■ **What you should do**:
Among the entries below, please repeat exactly and only the lines from the line containing "Empower Your Research" to the line containing "Machine Removal Services", both lines included.
#####
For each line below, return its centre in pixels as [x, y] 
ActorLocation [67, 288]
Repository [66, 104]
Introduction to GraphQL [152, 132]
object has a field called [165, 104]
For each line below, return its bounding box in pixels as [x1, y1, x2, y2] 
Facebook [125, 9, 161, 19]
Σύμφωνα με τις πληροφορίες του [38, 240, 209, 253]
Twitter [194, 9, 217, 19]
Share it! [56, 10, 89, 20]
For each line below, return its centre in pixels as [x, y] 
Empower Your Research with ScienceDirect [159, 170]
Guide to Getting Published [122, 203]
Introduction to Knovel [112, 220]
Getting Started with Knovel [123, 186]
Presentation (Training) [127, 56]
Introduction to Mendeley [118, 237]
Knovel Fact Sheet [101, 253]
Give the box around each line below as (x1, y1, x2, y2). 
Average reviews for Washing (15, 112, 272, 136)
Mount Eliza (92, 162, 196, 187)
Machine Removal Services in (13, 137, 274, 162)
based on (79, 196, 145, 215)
#####
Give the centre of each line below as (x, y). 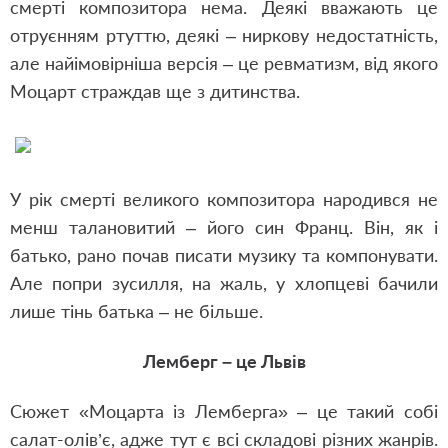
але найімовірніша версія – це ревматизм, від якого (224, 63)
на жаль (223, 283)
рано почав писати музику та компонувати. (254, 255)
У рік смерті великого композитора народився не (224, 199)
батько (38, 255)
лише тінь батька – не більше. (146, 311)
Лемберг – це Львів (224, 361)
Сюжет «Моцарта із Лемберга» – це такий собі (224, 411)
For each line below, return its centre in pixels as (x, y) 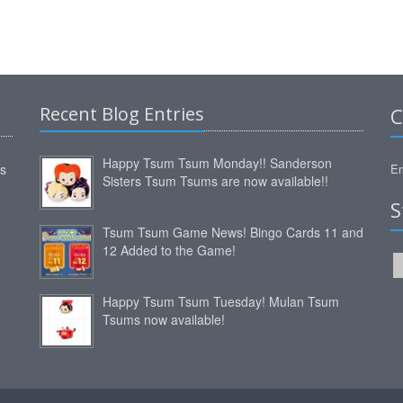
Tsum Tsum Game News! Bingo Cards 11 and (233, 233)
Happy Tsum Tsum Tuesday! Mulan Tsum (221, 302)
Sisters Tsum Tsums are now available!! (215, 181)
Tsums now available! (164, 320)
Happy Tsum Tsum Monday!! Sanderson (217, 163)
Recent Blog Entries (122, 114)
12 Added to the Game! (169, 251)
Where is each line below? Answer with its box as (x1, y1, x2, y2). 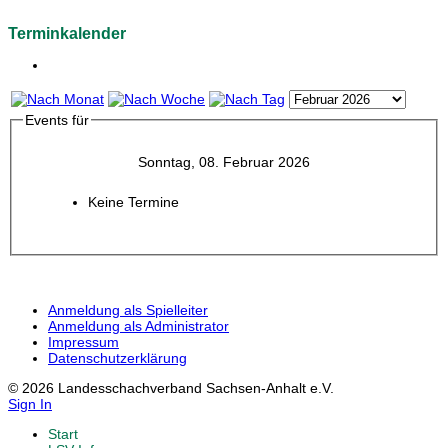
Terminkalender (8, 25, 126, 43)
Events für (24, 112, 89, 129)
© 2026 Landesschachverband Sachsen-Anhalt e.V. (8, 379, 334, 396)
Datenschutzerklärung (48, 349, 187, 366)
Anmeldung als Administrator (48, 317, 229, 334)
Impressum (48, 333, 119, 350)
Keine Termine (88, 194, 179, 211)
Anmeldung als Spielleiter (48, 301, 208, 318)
#####
■ **Result below**:
Empower Your Research with ScienceDirect [159, 170]
Guide to Getting Published [122, 203]
Introduction to Knovel [112, 220]
Getting Started with Knovel [123, 186]
Presentation (Training) [127, 56]
Introduction to Mendeley [118, 237]
Knovel Fact Sheet [101, 253]
Give the box around each line below as (x1, y1, x2, y2). 
Average reviews for Washing (15, 112, 272, 136)
Mount Eliza (92, 162, 196, 187)
Machine Removal Services in (13, 137, 274, 162)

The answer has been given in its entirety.